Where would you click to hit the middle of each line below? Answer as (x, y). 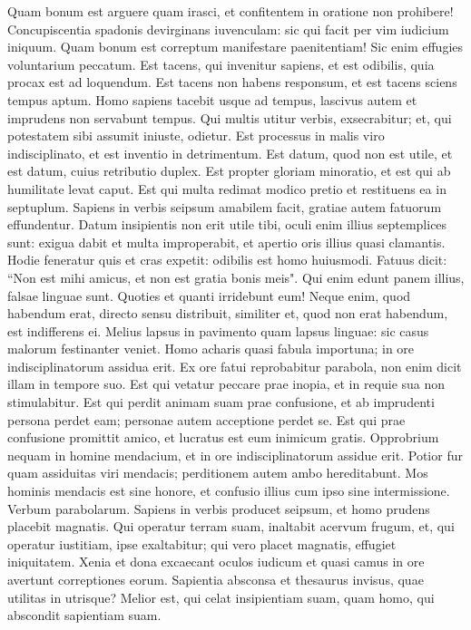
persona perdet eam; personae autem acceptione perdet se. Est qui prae (206, 419)
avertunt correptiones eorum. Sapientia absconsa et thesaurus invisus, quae (216, 579)
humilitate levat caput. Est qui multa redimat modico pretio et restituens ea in (227, 188)
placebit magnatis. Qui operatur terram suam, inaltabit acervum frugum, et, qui (231, 526)
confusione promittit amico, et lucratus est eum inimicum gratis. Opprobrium (223, 437)
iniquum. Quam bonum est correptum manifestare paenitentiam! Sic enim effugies (235, 47)
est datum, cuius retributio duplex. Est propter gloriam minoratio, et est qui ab (229, 171)
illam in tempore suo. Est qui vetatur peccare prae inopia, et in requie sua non (226, 384)
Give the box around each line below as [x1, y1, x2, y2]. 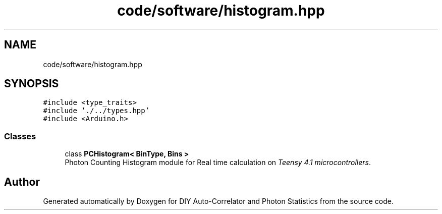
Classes [4, 131, 36, 141]
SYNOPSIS [4, 77, 59, 90]
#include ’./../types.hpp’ [43, 106, 150, 115]
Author [4, 175, 40, 188]
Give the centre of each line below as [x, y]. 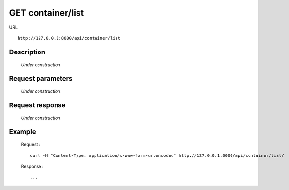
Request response [37, 105]
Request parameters [41, 78]
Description [27, 52]
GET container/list [47, 13]
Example [22, 131]
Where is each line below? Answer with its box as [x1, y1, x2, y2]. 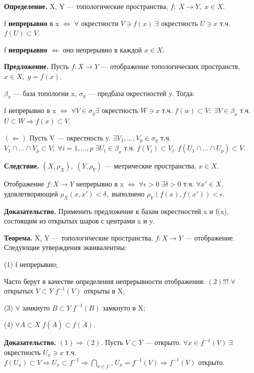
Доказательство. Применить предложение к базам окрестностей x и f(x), [4, 205, 229, 216]
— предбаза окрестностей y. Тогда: [88, 87, 195, 98]
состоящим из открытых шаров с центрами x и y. [4, 215, 154, 226]
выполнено [111, 188, 145, 198]
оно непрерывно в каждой [62, 44, 142, 54]
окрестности [81, 17, 118, 28]
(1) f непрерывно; [4, 258, 58, 269]
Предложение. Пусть [4, 61, 69, 71]
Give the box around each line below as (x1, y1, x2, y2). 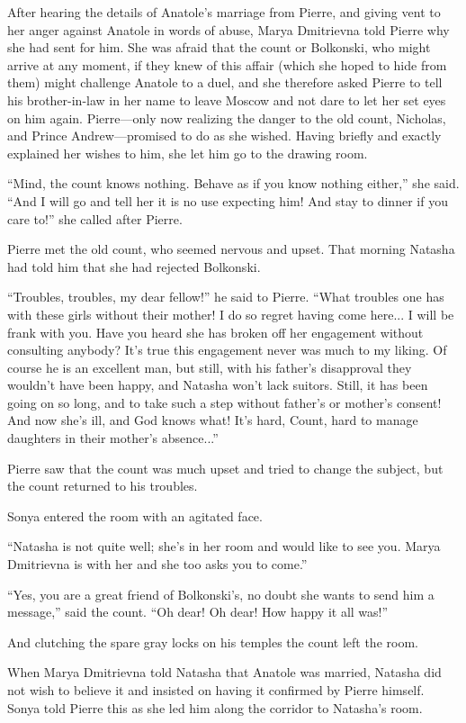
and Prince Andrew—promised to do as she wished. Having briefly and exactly (7, 126, 442, 145)
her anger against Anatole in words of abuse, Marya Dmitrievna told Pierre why (7, 20, 450, 39)
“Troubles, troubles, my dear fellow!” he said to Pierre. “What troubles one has (7, 287, 444, 306)
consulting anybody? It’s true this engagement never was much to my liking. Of (7, 340, 447, 359)
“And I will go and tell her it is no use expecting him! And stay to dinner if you (7, 191, 448, 210)
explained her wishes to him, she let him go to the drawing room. (7, 143, 368, 162)
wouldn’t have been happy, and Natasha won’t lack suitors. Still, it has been (7, 375, 428, 394)
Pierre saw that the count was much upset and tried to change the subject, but (7, 458, 444, 477)

- - -

## Instructions for the task
Make an exact copy of the records from their first line through the line containing "her anger against", both ends included, with the pictures omitted.

## Response box
Where would you click to hit the middle of each line below? Answer as (x, y). 
persona perdet eam; personae autem acceptione perdet se. Est qui prae (206, 419)
avertunt correptiones eorum. Sapientia absconsa et thesaurus invisus, quae (216, 579)
humilitate levat caput. Est qui multa redimat modico pretio et restituens ea in (227, 188)
placebit magnatis. Qui operatur terram suam, inaltabit acervum frugum, et, qui (231, 526)
confusione promittit amico, et lucratus est eum inimicum gratis. Opprobrium (223, 437)
iniquum. Quam bonum est correptum manifestare paenitentiam! Sic enim effugies (235, 47)
est datum, cuius retributio duplex. Est propter gloriam minoratio, et est qui ab (229, 171)
illam in tempore suo. Est qui vetatur peccare prae inopia, et in requie sua non (226, 384)
Give the box around each line below as [x1, y1, x2, y2]. 
Classes [4, 131, 36, 141]
SYNOPSIS [4, 77, 59, 90]
#include ’./../types.hpp’ [43, 106, 150, 115]
Author [4, 175, 40, 188]
Give the centre of each line below as [x, y]. 
Request response [37, 105]
Request parameters [41, 78]
Description [27, 52]
GET container/list [47, 13]
Example [22, 131]
Where is each line below? Answer with its box as [x1, y1, x2, y2]. 
Доказательство. Применить предложение к базам окрестностей x и f(x), [4, 205, 229, 216]
— предбаза окрестностей y. Тогда: [88, 87, 195, 98]
состоящим из открытых шаров с центрами x и y. [4, 215, 154, 226]
выполнено [111, 188, 145, 198]
оно непрерывно в каждой [62, 44, 142, 54]
окрестности [81, 17, 118, 28]
(1) f непрерывно; [4, 258, 58, 269]
Предложение. Пусть [4, 61, 69, 71]
Give the box around each line below as (x1, y1, x2, y2). 
and Prince Andrew—promised to do as she wished. Having briefly and exactly (7, 126, 442, 145)
her anger against Anatole in words of abuse, Marya Dmitrievna told Pierre why (7, 20, 450, 39)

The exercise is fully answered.